[Source records]
____________________

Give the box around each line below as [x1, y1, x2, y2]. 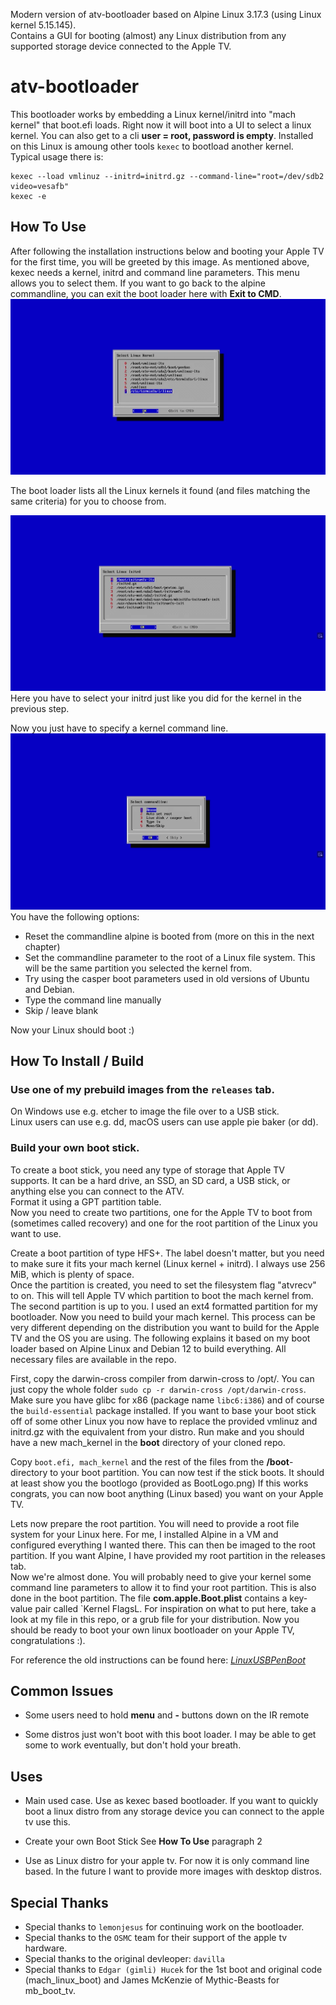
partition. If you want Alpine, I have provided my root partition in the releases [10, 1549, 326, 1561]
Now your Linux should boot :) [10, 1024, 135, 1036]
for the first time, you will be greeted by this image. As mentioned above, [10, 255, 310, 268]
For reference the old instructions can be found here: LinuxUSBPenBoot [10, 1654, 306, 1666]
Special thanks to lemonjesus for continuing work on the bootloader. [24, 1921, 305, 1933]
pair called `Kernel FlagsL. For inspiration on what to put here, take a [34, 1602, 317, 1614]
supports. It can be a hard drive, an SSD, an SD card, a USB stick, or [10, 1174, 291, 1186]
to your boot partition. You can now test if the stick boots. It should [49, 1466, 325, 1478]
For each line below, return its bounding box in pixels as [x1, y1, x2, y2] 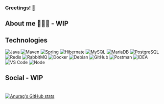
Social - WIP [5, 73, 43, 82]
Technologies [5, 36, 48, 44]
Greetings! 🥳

____________________

• Problem to solve:
Pictures stay out; the data above is to be returned exactly.

• Your solution:
Give the box around each line below as [x1, y1, x2, y2]. 
partition. If you want Alpine, I have provided my root partition in the releases [10, 1549, 326, 1561]
Now your Linux should boot :) [10, 1024, 135, 1036]
for the first time, you will be greeted by this image. As mentioned above, [10, 255, 310, 268]
For reference the old instructions can be found here: LinuxUSBPenBoot [10, 1654, 306, 1666]
Special thanks to lemonjesus for continuing work on the bootloader. [24, 1921, 305, 1933]
pair called `Kernel FlagsL. For inspiration on what to put here, take a [34, 1602, 317, 1614]
supports. It can be a hard drive, an SSD, an SD card, a USB stick, or [10, 1174, 291, 1186]
to your boot partition. You can now test if the stick boots. It should [49, 1466, 325, 1478]
For each line below, return its bounding box in pixels as [x1, y1, x2, y2] 
Social - WIP [5, 73, 43, 82]
Technologies [5, 36, 48, 44]
Greetings! 🥳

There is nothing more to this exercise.